- _Action item_
The answer must restate every entry exactly as it appears.

- _Task data_

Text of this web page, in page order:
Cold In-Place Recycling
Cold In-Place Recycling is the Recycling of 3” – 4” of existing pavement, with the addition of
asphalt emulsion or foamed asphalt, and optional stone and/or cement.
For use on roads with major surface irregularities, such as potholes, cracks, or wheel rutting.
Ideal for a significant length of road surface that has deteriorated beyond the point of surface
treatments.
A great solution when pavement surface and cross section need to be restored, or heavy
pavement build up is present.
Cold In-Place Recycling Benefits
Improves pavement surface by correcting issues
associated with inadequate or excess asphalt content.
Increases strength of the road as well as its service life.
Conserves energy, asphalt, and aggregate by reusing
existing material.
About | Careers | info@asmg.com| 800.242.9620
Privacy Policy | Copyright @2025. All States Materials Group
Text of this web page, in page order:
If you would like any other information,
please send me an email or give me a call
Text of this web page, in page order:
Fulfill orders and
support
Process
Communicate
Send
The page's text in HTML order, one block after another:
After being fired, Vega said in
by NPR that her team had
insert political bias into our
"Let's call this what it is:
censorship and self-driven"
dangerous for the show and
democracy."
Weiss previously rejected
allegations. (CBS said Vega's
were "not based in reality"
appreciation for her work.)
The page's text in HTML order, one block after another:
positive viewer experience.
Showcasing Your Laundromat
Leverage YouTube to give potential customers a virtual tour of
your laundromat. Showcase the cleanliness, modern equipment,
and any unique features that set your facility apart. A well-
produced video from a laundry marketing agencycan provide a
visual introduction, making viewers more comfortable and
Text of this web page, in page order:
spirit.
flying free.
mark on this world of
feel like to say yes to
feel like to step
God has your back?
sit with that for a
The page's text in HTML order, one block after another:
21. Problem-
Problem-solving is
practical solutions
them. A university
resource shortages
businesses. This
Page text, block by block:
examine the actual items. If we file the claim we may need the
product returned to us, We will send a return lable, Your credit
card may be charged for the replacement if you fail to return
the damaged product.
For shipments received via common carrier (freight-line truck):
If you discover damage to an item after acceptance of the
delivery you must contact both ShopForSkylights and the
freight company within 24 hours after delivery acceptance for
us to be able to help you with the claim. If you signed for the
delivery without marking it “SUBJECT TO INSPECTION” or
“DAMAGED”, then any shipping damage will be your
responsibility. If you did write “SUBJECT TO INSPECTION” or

- _Task answer_
Text of this web page, in page order:
Cold In-Place Recycling
Cold In-Place Recycling is the Recycling of 3” – 4” of existing pavement, with the addition of
asphalt emulsion or foamed asphalt, and optional stone and/or cement.
For use on roads with major surface irregularities, such as potholes, cracks, or wheel rutting.
Ideal for a significant length of road surface that has deteriorated beyond the point of surface
treatments.
A great solution when pavement surface and cross section need to be restored, or heavy
pavement build up is present.
Cold In-Place Recycling Benefits
Improves pavement surface by correcting issues
associated with inadequate or excess asphalt content.
Increases strength of the road as well as its service life.
Conserves energy, asphalt, and aggregate by reusing
existing material.
About | Careers | info@asmg.com| 800.242.9620
Privacy Policy | Copyright @2025. All States Materials Group
Text of this web page, in page order:
If you would like any other information,
please send me an email or give me a call
Text of this web page, in page order:
Fulfill orders and
support
Process
Communicate
Send
The page's text in HTML order, one block after another:
After being fired, Vega said in
by NPR that her team had
insert political bias into our
"Let's call this what it is:
censorship and self-driven"
dangerous for the show and
democracy."
Weiss previously rejected
allegations. (CBS said Vega's
were "not based in reality"
appreciation for her work.)
The page's text in HTML order, one block after another:
positive viewer experience.
Showcasing Your Laundromat
Leverage YouTube to give potential customers a virtual tour of
your laundromat. Showcase the cleanliness, modern equipment,
and any unique features that set your facility apart. A well-
produced video from a laundry marketing agencycan provide a
visual introduction, making viewers more comfortable and
Text of this web page, in page order:
spirit.
flying free.
mark on this world of
feel like to say yes to
feel like to step
God has your back?
sit with that for a
The page's text in HTML order, one block after another:
21. Problem-
Problem-solving is
practical solutions
them. A university
resource shortages
businesses. This
Page text, block by block:
examine the actual items. If we file the claim we may need the
product returned to us, We will send a return lable, Your credit
card may be charged for the replacement if you fail to return
the damaged product.
For shipments received via common carrier (freight-line truck):
If you discover damage to an item after acceptance of the
delivery you must contact both ShopForSkylights and the
freight company within 24 hours after delivery acceptance for
us to be able to help you with the claim. If you signed for the
delivery without marking it “SUBJECT TO INSPECTION” or
“DAMAGED”, then any shipping damage will be your
responsibility. If you did write “SUBJECT TO INSPECTION” or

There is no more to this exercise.